(Records from a data collection)
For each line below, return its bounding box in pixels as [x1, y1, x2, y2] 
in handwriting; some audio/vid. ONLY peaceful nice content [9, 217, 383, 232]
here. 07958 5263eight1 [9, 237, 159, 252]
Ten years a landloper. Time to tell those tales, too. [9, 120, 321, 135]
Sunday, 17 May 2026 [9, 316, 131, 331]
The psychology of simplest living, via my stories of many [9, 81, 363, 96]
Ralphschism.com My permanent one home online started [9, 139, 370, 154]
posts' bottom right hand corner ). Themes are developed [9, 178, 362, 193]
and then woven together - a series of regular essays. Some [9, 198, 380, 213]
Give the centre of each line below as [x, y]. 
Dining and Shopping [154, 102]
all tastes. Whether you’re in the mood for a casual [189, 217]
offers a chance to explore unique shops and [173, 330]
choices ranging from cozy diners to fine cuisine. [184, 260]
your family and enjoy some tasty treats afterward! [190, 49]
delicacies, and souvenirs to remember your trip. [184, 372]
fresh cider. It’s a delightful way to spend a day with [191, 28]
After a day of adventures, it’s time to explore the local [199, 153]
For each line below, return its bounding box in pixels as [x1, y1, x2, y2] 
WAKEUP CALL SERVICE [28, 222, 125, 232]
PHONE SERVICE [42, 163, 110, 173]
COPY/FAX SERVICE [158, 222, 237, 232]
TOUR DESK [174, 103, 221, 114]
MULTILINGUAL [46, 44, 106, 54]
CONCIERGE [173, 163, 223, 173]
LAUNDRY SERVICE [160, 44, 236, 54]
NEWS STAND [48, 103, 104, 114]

...

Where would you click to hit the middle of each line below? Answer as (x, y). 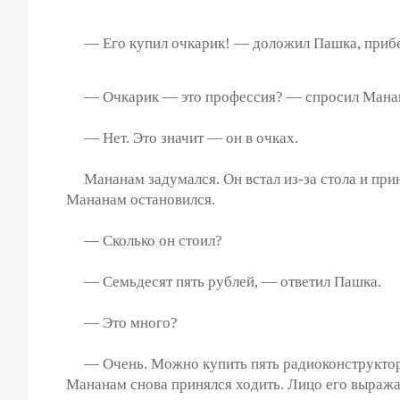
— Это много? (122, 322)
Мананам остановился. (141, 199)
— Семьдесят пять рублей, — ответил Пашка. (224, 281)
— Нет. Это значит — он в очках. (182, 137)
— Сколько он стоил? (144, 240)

...

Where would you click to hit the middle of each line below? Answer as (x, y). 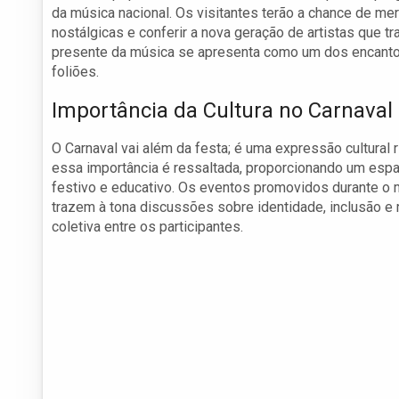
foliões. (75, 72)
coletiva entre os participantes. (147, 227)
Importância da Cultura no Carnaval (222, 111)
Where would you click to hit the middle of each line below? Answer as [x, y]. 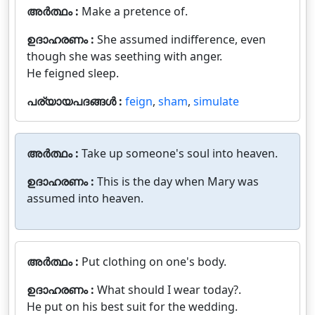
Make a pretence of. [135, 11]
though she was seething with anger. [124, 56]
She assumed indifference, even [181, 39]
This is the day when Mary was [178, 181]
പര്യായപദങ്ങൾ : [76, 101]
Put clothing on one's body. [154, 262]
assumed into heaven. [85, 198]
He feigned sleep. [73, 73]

** TASK DETAILS **
Pull out each line of the entries that contains "assumed".

** THE ANSWER **
She assumed indifference, even [181, 39]
assumed into heaven. [85, 198]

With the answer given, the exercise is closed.